The more crucial the point, the higher the leverage. The typical point is well below 5%, but a truly high-pressure moment, like 5-6 in a third-set tiebreak, can be as high as 50%.

Win probability stats depend a great deal on the inputs you choose, so there’s no single mathematically correct leverage measurement at any given moment. If you think two players are equal, your estimate of the win probability at the start of the match is very different than if you think one of the competitors is a heavy favorite. Those judgements affect the leverage of every point as well. Still, for aggregates of large numbers of matches–say, an entire season–we can get a general idea of the value of break points.

Necessary assumptions

If we make the simple but clearly wrong assumption that all players are equal, the leverage of the average point on the ATP tour last year was 4.6%, and the leverage of the average break point on tour last year was 10.5%. Those numbers are useful as a starting point, but they are clearly too high; when we accept that most matches are not contested between players of equal skill, we realize that any given break point isn’t quite that important–if Djokovic fails to convert one against Monteiro, he’ll remain almost certain to win the match.

One alternative approach is to assume that each player’s skill level is represented exactly by their performance in a given match.
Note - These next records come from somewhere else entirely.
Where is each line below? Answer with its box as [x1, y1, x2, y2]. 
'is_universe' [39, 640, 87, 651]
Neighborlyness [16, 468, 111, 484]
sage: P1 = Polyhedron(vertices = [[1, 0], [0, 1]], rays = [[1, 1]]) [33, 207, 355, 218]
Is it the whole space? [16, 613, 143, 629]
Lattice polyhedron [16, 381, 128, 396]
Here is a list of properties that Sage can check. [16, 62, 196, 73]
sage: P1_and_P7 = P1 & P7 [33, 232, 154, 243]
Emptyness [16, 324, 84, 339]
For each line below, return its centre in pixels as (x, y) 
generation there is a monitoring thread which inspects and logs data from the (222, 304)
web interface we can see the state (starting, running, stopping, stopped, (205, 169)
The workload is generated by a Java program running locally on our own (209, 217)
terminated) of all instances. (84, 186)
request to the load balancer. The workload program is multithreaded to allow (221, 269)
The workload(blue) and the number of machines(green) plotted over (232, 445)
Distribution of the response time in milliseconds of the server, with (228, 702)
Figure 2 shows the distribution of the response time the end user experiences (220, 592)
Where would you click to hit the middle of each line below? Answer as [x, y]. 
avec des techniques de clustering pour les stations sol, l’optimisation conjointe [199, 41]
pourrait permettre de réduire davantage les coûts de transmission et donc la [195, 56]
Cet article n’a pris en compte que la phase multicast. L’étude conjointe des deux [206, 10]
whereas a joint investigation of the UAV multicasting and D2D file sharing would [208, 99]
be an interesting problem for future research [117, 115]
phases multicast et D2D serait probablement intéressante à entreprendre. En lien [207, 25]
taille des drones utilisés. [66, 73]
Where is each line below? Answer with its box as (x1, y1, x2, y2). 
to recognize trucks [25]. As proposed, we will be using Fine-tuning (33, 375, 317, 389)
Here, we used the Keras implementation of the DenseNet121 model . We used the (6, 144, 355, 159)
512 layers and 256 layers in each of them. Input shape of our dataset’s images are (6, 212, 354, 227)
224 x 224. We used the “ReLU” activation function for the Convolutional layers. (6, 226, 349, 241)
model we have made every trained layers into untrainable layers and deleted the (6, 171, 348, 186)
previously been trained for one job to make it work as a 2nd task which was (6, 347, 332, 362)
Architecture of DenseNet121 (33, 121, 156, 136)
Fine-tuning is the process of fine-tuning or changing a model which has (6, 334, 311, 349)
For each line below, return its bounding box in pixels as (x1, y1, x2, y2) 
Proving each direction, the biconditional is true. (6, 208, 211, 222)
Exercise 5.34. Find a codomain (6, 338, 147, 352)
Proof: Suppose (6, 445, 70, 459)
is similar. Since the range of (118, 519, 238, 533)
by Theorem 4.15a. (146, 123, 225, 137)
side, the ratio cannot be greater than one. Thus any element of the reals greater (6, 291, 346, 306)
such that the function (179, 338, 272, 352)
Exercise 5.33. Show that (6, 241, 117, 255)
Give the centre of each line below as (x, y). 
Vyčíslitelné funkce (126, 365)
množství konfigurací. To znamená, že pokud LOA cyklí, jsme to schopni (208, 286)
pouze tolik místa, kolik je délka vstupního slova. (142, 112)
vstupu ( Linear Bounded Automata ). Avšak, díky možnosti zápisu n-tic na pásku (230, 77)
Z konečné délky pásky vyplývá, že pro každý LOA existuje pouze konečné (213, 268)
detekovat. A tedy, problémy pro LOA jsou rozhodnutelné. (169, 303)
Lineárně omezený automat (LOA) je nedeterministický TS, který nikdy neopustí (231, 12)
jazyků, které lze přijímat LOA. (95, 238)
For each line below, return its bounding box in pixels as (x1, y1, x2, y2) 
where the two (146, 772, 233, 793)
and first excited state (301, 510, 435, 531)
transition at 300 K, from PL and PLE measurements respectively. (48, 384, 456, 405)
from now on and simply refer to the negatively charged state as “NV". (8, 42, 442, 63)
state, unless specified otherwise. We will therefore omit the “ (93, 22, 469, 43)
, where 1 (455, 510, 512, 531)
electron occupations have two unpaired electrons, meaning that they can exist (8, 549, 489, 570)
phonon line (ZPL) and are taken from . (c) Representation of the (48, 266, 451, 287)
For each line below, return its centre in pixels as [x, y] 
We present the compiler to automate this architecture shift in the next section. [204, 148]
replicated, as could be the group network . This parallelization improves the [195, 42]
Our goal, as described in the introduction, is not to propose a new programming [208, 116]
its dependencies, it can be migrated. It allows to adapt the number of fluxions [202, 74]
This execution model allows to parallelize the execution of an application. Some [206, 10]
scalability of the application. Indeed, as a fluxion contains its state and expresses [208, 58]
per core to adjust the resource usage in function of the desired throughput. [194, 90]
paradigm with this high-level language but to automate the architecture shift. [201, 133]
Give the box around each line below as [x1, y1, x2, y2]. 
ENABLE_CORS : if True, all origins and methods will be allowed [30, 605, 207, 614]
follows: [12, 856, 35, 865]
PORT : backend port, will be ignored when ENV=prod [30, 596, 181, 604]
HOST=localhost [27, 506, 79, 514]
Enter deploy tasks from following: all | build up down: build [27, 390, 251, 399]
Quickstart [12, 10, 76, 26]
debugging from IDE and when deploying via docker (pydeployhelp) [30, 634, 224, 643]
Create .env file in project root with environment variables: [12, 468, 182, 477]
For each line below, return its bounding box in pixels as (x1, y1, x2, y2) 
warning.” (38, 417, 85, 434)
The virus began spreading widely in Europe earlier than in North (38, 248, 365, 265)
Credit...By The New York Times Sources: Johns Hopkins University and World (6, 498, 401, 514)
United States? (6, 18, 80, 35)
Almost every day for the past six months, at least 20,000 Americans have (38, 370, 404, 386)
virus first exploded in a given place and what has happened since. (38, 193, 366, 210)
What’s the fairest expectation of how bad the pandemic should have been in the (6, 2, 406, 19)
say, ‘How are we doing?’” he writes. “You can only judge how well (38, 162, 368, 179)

So if Djokovic plays Monteiro and wins 80% of service points, while Monteiro wins only 60%, we could calculate the win probability and leverage of every point using those numbers. Using that method, we get a leverage of 2.9% on the average point and 6.5% on the average break point.

The second assumption is also not exactly right, but it probably gets closer to the truth than the first. Keeping in mind that it’s an approximation, let’s use a break point leverage of 7.5%. That figure means that, on average, changing the result of a single break point affects the win probability of a single match by 7.5%. Another of way of thinking about it–the one most relevant to the task at hand–is that winning a break point instead of losing it is equivalent to winning 7.5% (or about one-thirteenth) of a match.

Break points are (fractions of) wins

Returning to the concept of BPOE, we can now say that 13 additional break points is equivalent to one additional win. Monfils’s 2018 tally of +23 was good for almost two extra victories over the course of the season, and Djokovic’s count of -21 would, on average, cost him 1.5 matches. Given the multitude of other factors influencing each man’s performance, it’s unreasonable to expect either player’s won-loss record in 2019 to bounce back so predictably and precisely. (Especially since it’s impossible to win 1.5 matches.) But in the unlikely event that all else is equal, we should expect those advantages and disadvantages to disappear in the new season.

The range of minus-21 to plus-23 break points is a decent representation of how extreme break point luck can be. Since 2009, only four players have posted single-season numbers above +23, including the most extreme BPOE of +34, accumulated by Damir Dzumhur in 2017. (Dzumhur was hit hard by the ensuing reverse in fortune: His 2017 tour-level record was 37-24, but in 2018, when his BPOE fell to a still-lucky +8, his record dropped to 25-31.) At the opposite extreme, Dominic Thiem suffered from a tally of 28 break points below expectations in 2015. A year later, he bounced back to minus-5, and his ranking improved from 19th to 9th. Despite the roller-coaster descents and climbs of Dzumhur and Thiem, the range of the break-point-luck effect appears to be about five wins, from about minus-2 wins at the low end to plus-3 for the players most favored by fortune.

For most players in most seasons, however, break point luck is little more than a rouding error. And while it’s easy to get sucked into the measurements I’ve laid out, that’s the most important point of all: Just like there’s no special tiebreak factor, there’s no reason to think that certain players are somehow better at break points than others. The better a player’s return game, the more break points he’ll convert. Anything beyond that will eventually regress to the mean. And for players with extremely strong or weak break point performances, that regression is likely to have effects that extend to the overall won-loss record, ranking, and beyond.